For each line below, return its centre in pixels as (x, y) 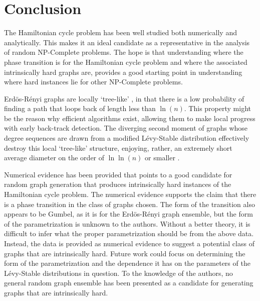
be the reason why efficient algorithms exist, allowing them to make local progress (130, 118)
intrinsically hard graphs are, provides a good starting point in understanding (123, 72)
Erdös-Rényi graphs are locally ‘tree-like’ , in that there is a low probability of (124, 98)
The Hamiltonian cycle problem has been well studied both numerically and (120, 32)
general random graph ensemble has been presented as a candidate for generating (129, 283)
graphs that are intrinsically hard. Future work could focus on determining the (125, 253)
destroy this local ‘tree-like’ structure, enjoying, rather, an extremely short (118, 147)
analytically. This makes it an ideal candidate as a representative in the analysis (127, 42)
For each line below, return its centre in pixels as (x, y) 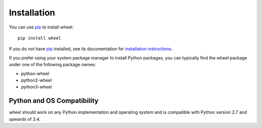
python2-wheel (36, 80)
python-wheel (35, 73)
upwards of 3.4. (25, 119)
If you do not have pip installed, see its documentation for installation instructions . (91, 49)
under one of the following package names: (53, 65)
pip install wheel (40, 38)
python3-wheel (36, 87)
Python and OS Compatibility (54, 101)
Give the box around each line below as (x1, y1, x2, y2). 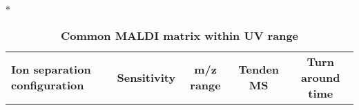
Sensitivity (117, 69, 176, 85)
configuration (11, 77, 84, 93)
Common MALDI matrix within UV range (60, 27, 299, 43)
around (301, 69, 340, 85)
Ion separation (11, 61, 91, 78)
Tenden (238, 61, 280, 78)
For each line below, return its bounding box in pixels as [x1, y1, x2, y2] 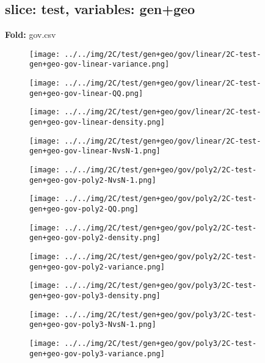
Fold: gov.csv [5, 28, 56, 41]
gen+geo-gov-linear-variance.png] [29, 60, 170, 69]
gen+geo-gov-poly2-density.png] [29, 233, 161, 243]
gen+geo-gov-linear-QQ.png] [29, 89, 143, 98]
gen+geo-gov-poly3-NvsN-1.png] [29, 320, 156, 329]
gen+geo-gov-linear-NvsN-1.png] [29, 147, 161, 156]
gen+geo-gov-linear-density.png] [29, 118, 165, 127]
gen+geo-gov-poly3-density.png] [29, 291, 161, 300]
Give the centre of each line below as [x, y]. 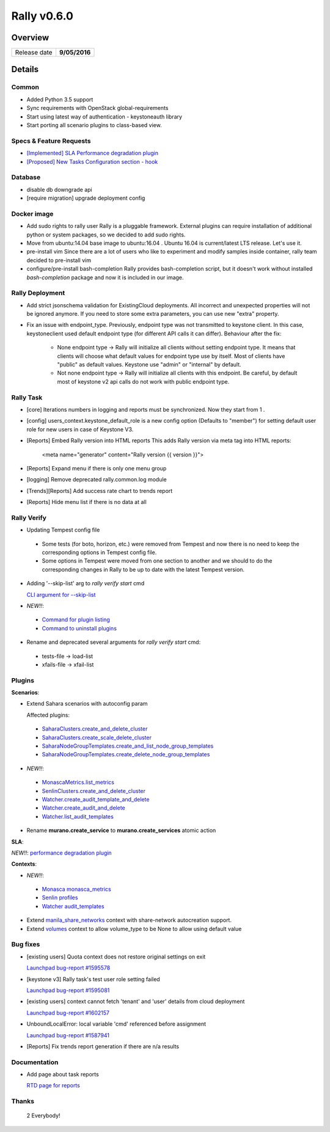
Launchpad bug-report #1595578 [68, 968]
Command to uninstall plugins [79, 628]
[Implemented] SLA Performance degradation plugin [93, 153]
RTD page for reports [53, 1086]
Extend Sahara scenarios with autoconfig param [87, 704]
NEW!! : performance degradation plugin [62, 853]
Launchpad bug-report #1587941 [68, 1035]
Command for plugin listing [76, 619]
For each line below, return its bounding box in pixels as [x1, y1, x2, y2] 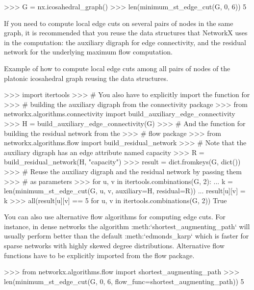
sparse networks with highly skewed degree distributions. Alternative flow [4, 240, 225, 251]
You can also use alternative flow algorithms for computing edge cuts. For [4, 211, 226, 222]
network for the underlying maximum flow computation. [4, 47, 173, 57]
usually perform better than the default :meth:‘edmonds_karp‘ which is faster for [4, 231, 249, 241]
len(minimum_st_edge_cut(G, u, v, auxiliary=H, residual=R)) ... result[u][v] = [4, 185, 246, 196]
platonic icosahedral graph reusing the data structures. [4, 73, 168, 83]
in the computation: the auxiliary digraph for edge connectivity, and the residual [4, 37, 246, 47]
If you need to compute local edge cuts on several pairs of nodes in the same [4, 18, 233, 28]
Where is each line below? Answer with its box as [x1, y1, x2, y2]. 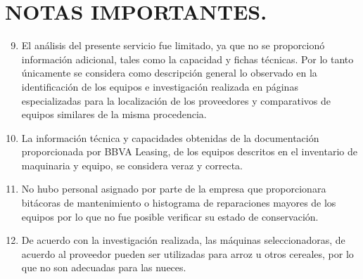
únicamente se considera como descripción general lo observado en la [21, 65, 317, 80]
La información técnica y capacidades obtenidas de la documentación [21, 130, 319, 145]
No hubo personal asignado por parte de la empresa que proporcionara [21, 181, 326, 196]
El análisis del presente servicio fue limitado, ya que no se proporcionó [21, 38, 325, 53]
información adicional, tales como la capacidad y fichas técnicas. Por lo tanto [21, 51, 354, 66]
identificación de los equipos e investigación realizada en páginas [21, 79, 298, 93]
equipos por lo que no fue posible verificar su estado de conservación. [21, 209, 319, 223]
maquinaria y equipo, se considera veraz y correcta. [21, 157, 243, 172]
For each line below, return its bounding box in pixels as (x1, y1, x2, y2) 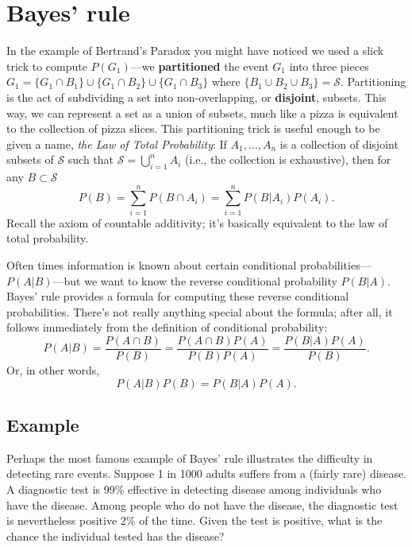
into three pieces (289, 57, 369, 74)
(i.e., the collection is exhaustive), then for (185, 151, 391, 168)
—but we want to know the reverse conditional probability (52, 272, 337, 289)
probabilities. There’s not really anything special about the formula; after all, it (6, 303, 393, 320)
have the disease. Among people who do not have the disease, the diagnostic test (6, 496, 399, 513)
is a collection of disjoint (279, 135, 399, 152)
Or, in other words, (6, 362, 100, 378)
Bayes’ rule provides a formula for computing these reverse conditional (6, 288, 349, 305)
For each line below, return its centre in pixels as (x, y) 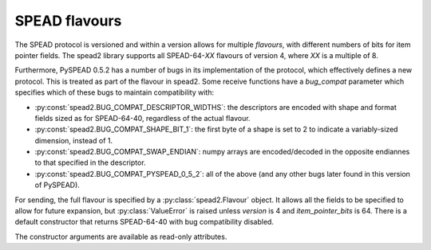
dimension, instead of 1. (74, 140)
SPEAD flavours (68, 21)
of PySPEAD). (57, 185)
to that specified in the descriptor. (91, 162)
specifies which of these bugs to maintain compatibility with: (115, 92)
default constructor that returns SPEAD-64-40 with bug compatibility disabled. (144, 222)
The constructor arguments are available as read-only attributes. (121, 236)
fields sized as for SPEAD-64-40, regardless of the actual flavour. (142, 118)
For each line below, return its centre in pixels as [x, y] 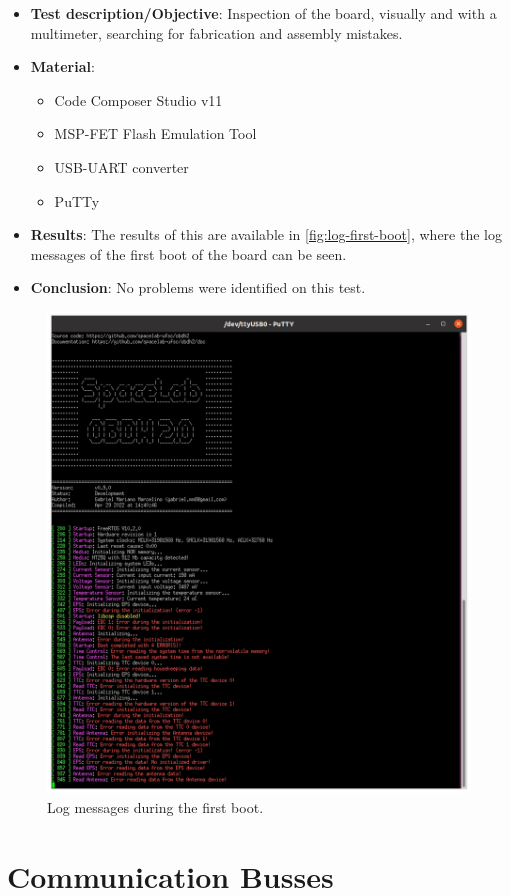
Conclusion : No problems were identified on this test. [198, 287]
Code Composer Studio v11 [138, 99]
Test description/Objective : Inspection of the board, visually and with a [263, 13]
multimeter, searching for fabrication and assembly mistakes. [216, 32]
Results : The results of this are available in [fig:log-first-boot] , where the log [266, 234]
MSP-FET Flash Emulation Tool [155, 133]
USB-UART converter [121, 166]
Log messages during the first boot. [155, 806]

→ **Work instructions**
Find every line in the records that uses the string "residual", then copy it.

→ **Task response**
len(minimum_st_edge_cut(G, u, v, auxiliary=H, residual=R)) ... result[u][v] = [4, 185, 246, 196]
in the computation: the auxiliary digraph for edge connectivity, and the residual [4, 37, 246, 47]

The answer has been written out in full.